The growing negativity on Trip Advisor to restaurants is difficult to monitor and impossible to stop, how are we meant to sort the wheat from the chaff? On one hand, a bad review may be completely legitimate, whereas on the other hand, the events may be twisted or even false. Recently, there has been a backlash on Twitter by chefs and restaurant owners against illegitimate reviews left on the online platform. Famous chefs such as Gary Usher have time and time again been inclined to respond on Twitter and other social platforms to highlight the devastating effects that these reviews are having on the reputation of their businesses and the teams of people that work day and night behind them. Hospitality is all about the entertaining of guests and welcoming people into restaurants with warmth and respect, why is it then that this respect is not returned online? Why do individuals gain enjoyment out of disrespecting businesses that are solely trying to provide a service? With the rise of the keyboard warrior, restaurants are left clueless to a dissatisfied customer who makes no complaint during their time at the restaurant but takes to social online platforms the next day. These abusive messages target restaurants and their staff in order to discourage new customers over minor issues, blackmail for discounts, and give malice over unreasonable expectations and unhelpful personal opinions and comparisons to different establishments. These Individuals opt to avoid confrontation and cast negativity over their experience from the safety of their computer under pseudonyms such as ‘purpleunicorn’ or ‘fluffy_duck1818’ and leave businesses powerless in their response to specifically targeted hate.
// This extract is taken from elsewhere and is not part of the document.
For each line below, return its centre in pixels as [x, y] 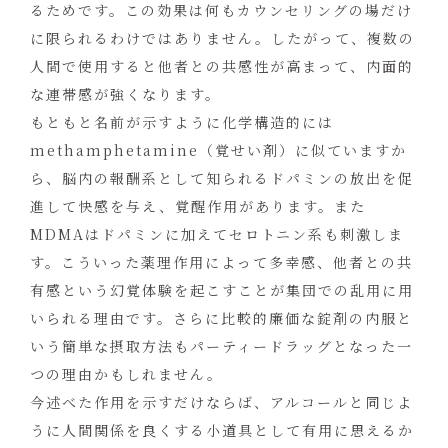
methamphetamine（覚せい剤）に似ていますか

Perhaps these individuals have been conditioned into believing that their knowledge of catering gained through TV cookery programmes and easily accessible online content has left them entitled to share their opinions with a false sense of knowledge and superiority? Most people dining in restaurants aren’t chefs and it is the everyday customer that continues to beat the heart of hospitality establishments. Trip Advisor gives these customers a platform to photograph and share their experiences, but in turn, morphs certain individuals into inexperienced food critics who thrive off the power they gain by spreading negativity and affecting people’s pre-conceptions of restaurants, and that is if they still choose to visit. Despite the positive reviews, people are always more inclined to go online to write something negative as penance for their unhappiness. If you go out to a restaurant and enjoy a meal which is as expected, how many will take the time to write something positive online? 
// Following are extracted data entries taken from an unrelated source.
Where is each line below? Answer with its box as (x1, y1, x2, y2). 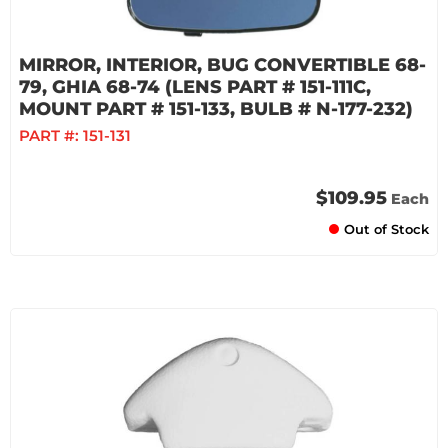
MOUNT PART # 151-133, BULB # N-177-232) (19, 98, 413, 120)
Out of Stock (344, 221, 429, 237)
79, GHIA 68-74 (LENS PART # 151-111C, (19, 76, 371, 98)
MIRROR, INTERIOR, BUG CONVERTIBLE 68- (19, 54, 426, 76)
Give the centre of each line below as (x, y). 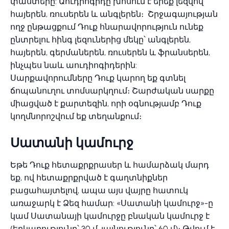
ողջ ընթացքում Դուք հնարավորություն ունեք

It’s a tricky one, there is such a fine line between having a negative opinion and being respectful. For example, if you visited a highly renowned restaurant and you were unhappy with the quality of food, do you stand up and say something is amiss even though everyone else thinks it’s amazing? Or, do you keep quiet and save yourself from the personal criticism from other food critics (A.K.A the positive keyboard warrior gone sour) that perhaps ‘your taste palette wasn’t finely tuned enough’. Most professions and industries don’t have an online platform such as TripAdvisor where people are entitled to share, rate and review their experiences at bars, restaurants, hotels and cafés. There are no worldwide sites which rate teachers on their ability to teach, so it begs the question, is it morally correct to judge someone and their business online when they never chose to be listed in the first place?
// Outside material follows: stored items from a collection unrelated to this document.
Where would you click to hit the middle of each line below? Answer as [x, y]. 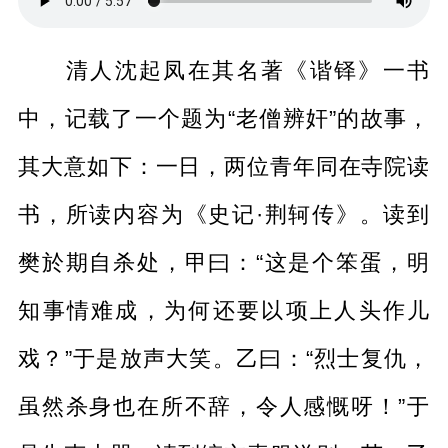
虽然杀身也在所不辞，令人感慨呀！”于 [224, 407]
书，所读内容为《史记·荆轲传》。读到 [224, 215]
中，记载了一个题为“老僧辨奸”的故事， [224, 119]
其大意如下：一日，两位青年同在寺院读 [224, 167]
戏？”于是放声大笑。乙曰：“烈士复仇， [224, 359]
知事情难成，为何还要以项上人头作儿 [224, 311]
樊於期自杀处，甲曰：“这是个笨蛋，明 [224, 263]
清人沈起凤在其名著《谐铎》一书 [247, 71]
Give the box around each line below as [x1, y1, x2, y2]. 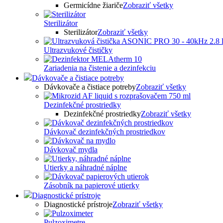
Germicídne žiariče [64, 1, 123, 10]
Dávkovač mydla [44, 145, 98, 154]
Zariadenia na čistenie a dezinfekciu [44, 64, 156, 73]
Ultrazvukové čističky [44, 46, 112, 55]
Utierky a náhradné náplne [44, 163, 127, 172]
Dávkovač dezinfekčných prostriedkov [44, 127, 165, 136]
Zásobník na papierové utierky [44, 181, 139, 190]
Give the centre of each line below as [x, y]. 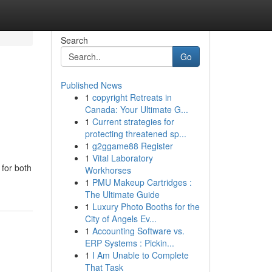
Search [74, 40]
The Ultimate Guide [122, 194]
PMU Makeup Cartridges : [142, 182]
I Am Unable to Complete [140, 255]
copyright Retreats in [132, 97]
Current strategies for [133, 121]
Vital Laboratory [122, 158]
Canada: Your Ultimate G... [136, 109]

I hope that this piece on Trip Advisor for this week’s ‘Food for Thought’ has raised awareness of the challenges that the hospitality industry faces through toxic online social platforms. There is positivity that comes from Trip Advisor and the site is used widely across the world, but an increasing number of twitter threads about false reviews prompted me to write on this topic of discussion. I have read tweets where chefs have had to challenge negative reviews of their restaurants that were written in spite from customers who have verbally abused staff, disrupted the restaurant, and been abhorrently rude to other customers. Attitudes towards the hospitality industry need to change, and in 2019 it would be nice to believe that everyone was capable of showing each other respect both inside and outside of the restaurant.